[YOUR GOAL]: Within the records below, filter for lines carrying the word "uint" and copy them.

[Data entries]
• • • •
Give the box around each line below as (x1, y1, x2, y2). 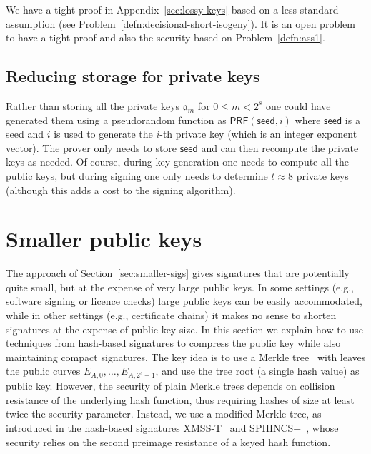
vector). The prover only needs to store (6, 140, 177, 155)
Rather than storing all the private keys (6, 98, 180, 113)
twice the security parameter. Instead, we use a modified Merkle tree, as (6, 406, 322, 421)
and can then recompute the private (201, 140, 359, 155)
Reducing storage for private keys (6, 65, 260, 87)
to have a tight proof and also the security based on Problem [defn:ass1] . (6, 30, 325, 45)
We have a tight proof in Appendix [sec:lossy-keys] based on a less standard (6, 2, 339, 16)
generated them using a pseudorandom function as (6, 112, 227, 127)
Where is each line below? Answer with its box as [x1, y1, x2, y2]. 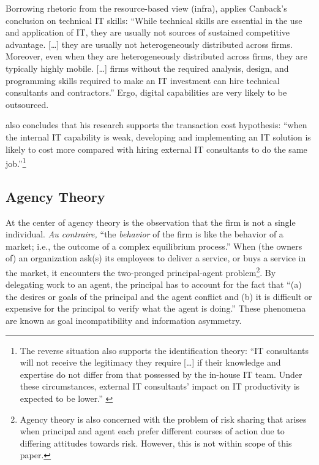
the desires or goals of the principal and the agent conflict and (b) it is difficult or [6, 290, 312, 302]
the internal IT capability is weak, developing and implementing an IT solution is [6, 130, 311, 143]
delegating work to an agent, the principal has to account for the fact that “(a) [6, 278, 302, 291]
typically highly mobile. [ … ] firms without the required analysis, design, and [6, 61, 289, 74]
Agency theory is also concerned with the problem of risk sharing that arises [20, 412, 307, 425]
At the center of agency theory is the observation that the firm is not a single [6, 215, 296, 228]
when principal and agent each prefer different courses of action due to [20, 425, 285, 437]
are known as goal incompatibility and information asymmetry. [6, 313, 242, 326]
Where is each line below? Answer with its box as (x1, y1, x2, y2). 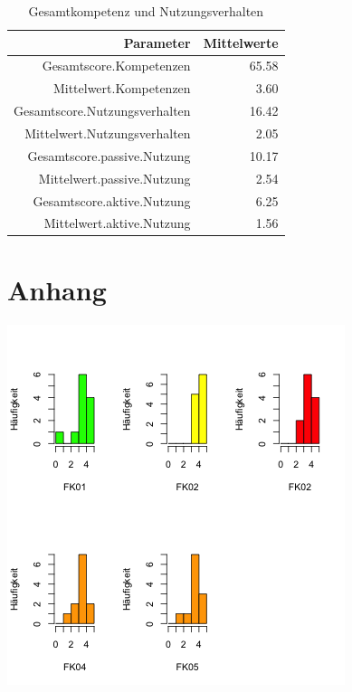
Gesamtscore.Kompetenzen (42, 56, 191, 75)
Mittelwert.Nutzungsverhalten (24, 123, 191, 142)
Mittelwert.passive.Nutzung (38, 168, 191, 187)
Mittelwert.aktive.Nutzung (43, 213, 191, 232)
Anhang (7, 270, 107, 308)
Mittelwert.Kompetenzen (52, 79, 191, 98)
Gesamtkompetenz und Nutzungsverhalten (28, 2, 264, 20)
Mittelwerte (203, 33, 279, 52)
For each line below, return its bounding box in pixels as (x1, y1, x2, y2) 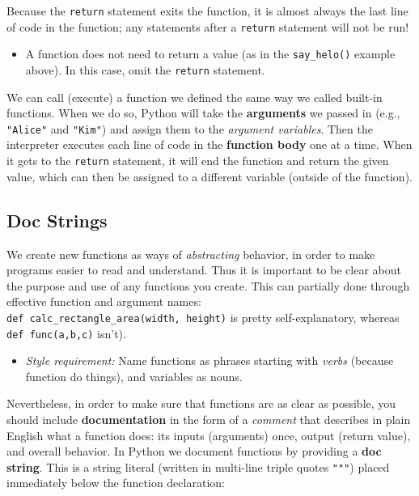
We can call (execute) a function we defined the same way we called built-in (6, 88, 383, 105)
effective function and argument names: (6, 293, 201, 310)
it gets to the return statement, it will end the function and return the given (6, 152, 389, 169)
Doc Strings (6, 207, 108, 232)
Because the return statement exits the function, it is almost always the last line (6, 2, 408, 19)
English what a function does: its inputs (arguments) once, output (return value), (6, 426, 411, 443)
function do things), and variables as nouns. (25, 367, 243, 384)
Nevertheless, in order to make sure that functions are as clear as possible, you (6, 395, 396, 412)
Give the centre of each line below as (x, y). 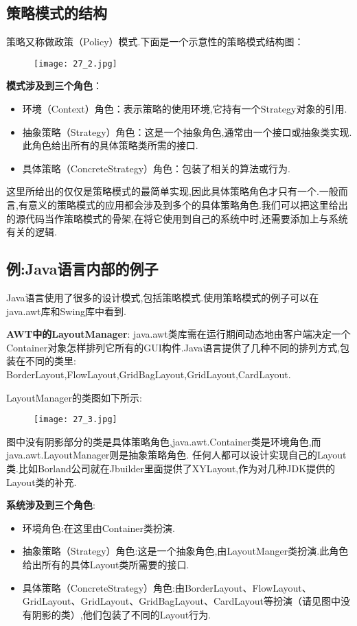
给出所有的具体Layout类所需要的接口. (106, 564)
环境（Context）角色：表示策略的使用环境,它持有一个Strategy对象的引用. (185, 109)
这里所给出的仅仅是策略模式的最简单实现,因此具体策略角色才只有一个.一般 (172, 191)
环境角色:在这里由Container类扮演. (99, 528)
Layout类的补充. (42, 482)
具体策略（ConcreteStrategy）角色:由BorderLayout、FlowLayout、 (167, 587)
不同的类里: (50, 361)
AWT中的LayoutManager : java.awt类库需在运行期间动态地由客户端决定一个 (178, 334)
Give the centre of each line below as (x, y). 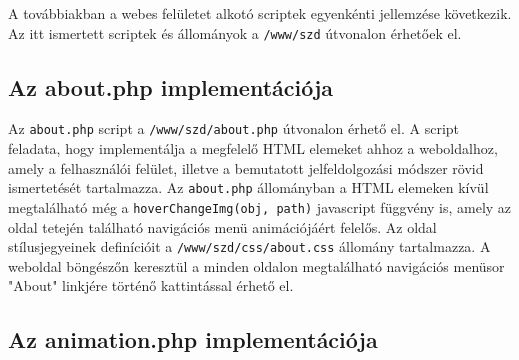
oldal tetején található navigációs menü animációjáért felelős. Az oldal (222, 226)
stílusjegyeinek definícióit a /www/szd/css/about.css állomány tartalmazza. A (249, 246)
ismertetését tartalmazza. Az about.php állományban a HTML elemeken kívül (248, 187)
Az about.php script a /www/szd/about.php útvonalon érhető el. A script (234, 128)
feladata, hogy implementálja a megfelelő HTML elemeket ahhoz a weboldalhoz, (253, 148)
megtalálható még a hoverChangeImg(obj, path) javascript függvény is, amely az (260, 206)
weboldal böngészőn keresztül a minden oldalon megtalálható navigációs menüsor (256, 265)
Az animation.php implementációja (193, 339)
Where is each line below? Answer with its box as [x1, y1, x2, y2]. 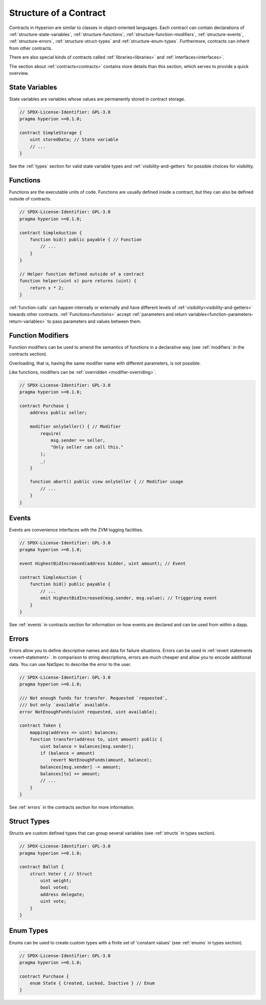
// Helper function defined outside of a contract [19, 271, 145, 277]
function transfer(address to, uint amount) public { [30, 737, 163, 742]
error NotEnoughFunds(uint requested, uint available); [19, 709, 158, 714]
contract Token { [19, 723, 62, 729]
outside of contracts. [9, 196, 52, 202]
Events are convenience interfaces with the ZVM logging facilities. [9, 527, 144, 533]
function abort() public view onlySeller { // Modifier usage [30, 479, 183, 485]
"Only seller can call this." [50, 444, 124, 450]
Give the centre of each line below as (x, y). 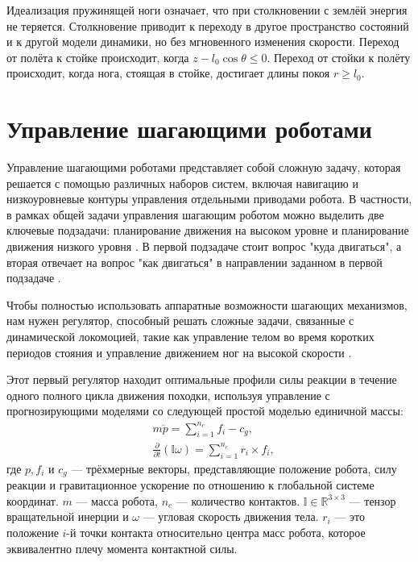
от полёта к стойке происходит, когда (98, 57)
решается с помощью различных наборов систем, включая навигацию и (182, 183)
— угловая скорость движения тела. (231, 516)
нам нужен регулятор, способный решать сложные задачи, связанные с (180, 321)
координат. (33, 500)
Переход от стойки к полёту (342, 57)
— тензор (372, 500)
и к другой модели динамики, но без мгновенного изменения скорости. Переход (203, 42)
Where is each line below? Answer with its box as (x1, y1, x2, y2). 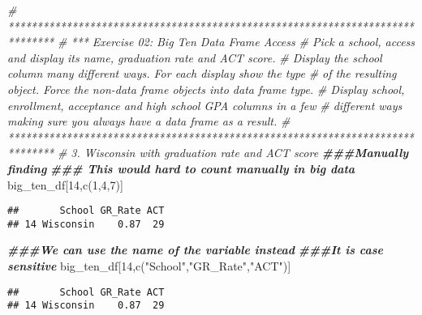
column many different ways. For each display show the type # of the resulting (7, 65, 397, 82)
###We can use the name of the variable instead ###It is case (7, 241, 383, 258)
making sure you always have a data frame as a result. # (7, 113, 291, 130)
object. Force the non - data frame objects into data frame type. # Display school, (7, 80, 405, 97)
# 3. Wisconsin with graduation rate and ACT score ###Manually (57, 144, 409, 161)
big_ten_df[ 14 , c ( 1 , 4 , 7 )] (7, 176, 123, 193)
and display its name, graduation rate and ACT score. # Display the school (7, 49, 382, 66)
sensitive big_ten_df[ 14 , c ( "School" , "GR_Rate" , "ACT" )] (7, 258, 291, 275)
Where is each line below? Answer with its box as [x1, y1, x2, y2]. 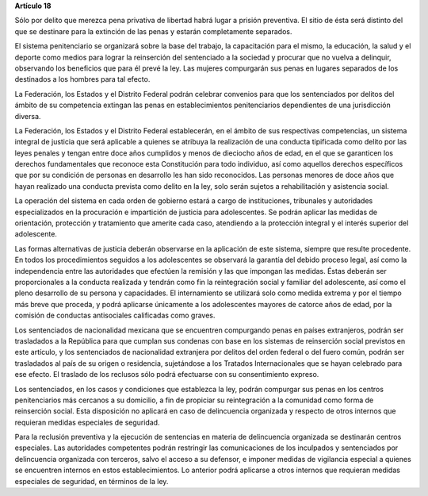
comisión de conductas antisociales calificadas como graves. [14, 310, 216, 321]
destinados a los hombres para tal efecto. [14, 75, 151, 84]
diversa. [14, 111, 41, 121]
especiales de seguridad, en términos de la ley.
• • • •
[EXERCISE ANSWER]:
function transfer(address to, uint amount) public { [30, 737, 163, 742]
error NotEnoughFunds(uint requested, uint available); [19, 709, 158, 714]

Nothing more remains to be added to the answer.